▸ **Requirement**
Restate the full listing precisely as written.

▸ **Data for analysis**
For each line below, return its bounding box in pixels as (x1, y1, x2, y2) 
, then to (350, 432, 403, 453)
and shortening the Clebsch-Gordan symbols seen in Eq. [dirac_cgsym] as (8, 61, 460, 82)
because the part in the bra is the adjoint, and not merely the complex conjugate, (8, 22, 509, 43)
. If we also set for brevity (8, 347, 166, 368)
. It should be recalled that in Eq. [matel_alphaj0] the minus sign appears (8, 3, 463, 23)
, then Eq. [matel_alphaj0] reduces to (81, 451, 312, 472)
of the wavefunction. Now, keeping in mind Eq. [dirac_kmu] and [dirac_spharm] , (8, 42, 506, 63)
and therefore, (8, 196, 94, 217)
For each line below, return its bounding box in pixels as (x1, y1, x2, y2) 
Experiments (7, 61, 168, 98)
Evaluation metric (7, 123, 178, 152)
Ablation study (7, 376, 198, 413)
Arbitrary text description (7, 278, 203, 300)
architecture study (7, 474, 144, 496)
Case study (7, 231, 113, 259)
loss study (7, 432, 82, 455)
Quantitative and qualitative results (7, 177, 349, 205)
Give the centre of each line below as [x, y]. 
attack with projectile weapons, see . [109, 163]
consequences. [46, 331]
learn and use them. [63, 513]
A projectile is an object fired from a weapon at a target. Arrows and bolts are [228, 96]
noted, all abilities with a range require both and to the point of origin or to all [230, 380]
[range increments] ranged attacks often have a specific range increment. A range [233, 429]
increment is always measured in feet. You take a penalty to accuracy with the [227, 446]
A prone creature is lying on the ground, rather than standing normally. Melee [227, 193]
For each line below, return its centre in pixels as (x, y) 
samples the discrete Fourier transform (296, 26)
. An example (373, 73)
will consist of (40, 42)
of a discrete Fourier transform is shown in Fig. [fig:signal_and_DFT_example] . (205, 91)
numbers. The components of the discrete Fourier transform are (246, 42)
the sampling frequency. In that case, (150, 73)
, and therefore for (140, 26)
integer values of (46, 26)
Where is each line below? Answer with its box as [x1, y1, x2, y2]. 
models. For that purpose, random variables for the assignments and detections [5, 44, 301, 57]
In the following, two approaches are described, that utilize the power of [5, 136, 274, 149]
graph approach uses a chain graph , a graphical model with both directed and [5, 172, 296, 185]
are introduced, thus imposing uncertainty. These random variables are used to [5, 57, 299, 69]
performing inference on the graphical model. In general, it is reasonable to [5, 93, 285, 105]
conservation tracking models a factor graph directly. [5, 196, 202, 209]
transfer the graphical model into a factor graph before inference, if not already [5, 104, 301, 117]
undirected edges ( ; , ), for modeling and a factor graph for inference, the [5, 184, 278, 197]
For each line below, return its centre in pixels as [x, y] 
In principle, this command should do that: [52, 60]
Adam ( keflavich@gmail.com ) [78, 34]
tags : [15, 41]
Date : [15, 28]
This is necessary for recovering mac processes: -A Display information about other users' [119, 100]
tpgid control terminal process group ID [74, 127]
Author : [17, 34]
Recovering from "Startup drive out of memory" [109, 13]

▸ **Exercise output**
For each line below, return its bounding box in pixels as (x1, y1, x2, y2) 
, then to (350, 432, 403, 453)
and shortening the Clebsch-Gordan symbols seen in Eq. [dirac_cgsym] as (8, 61, 460, 82)
because the part in the bra is the adjoint, and not merely the complex conjugate, (8, 22, 509, 43)
. If we also set for brevity (8, 347, 166, 368)
. It should be recalled that in Eq. [matel_alphaj0] the minus sign appears (8, 3, 463, 23)
, then Eq. [matel_alphaj0] reduces to (81, 451, 312, 472)
of the wavefunction. Now, keeping in mind Eq. [dirac_kmu] and [dirac_spharm] , (8, 42, 506, 63)
and therefore, (8, 196, 94, 217)
For each line below, return its bounding box in pixels as (x1, y1, x2, y2) 
Experiments (7, 61, 168, 98)
Evaluation metric (7, 123, 178, 152)
Ablation study (7, 376, 198, 413)
Arbitrary text description (7, 278, 203, 300)
architecture study (7, 474, 144, 496)
Case study (7, 231, 113, 259)
loss study (7, 432, 82, 455)
Quantitative and qualitative results (7, 177, 349, 205)
Give the centre of each line below as [x, y]. 
attack with projectile weapons, see . [109, 163]
consequences. [46, 331]
learn and use them. [63, 513]
A projectile is an object fired from a weapon at a target. Arrows and bolts are [228, 96]
noted, all abilities with a range require both and to the point of origin or to all [230, 380]
[range increments] ranged attacks often have a specific range increment. A range [233, 429]
increment is always measured in feet. You take a penalty to accuracy with the [227, 446]
A prone creature is lying on the ground, rather than standing normally. Melee [227, 193]
For each line below, return its centre in pixels as (x, y) 
samples the discrete Fourier transform (296, 26)
. An example (373, 73)
will consist of (40, 42)
of a discrete Fourier transform is shown in Fig. [fig:signal_and_DFT_example] . (205, 91)
numbers. The components of the discrete Fourier transform are (246, 42)
the sampling frequency. In that case, (150, 73)
, and therefore for (140, 26)
integer values of (46, 26)
Where is each line below? Answer with its box as [x1, y1, x2, y2]. 
models. For that purpose, random variables for the assignments and detections [5, 44, 301, 57]
In the following, two approaches are described, that utilize the power of [5, 136, 274, 149]
graph approach uses a chain graph , a graphical model with both directed and [5, 172, 296, 185]
are introduced, thus imposing uncertainty. These random variables are used to [5, 57, 299, 69]
performing inference on the graphical model. In general, it is reasonable to [5, 93, 285, 105]
conservation tracking models a factor graph directly. [5, 196, 202, 209]
transfer the graphical model into a factor graph before inference, if not already [5, 104, 301, 117]
undirected edges ( ; , ), for modeling and a factor graph for inference, the [5, 184, 278, 197]
For each line below, return its centre in pixels as [x, y] 
In principle, this command should do that: [52, 60]
Adam ( keflavich@gmail.com ) [78, 34]
tags : [15, 41]
Date : [15, 28]
This is necessary for recovering mac processes: -A Display information about other users' [119, 100]
tpgid control terminal process group ID [74, 127]
Author : [17, 34]
Recovering from "Startup drive out of memory" [109, 13]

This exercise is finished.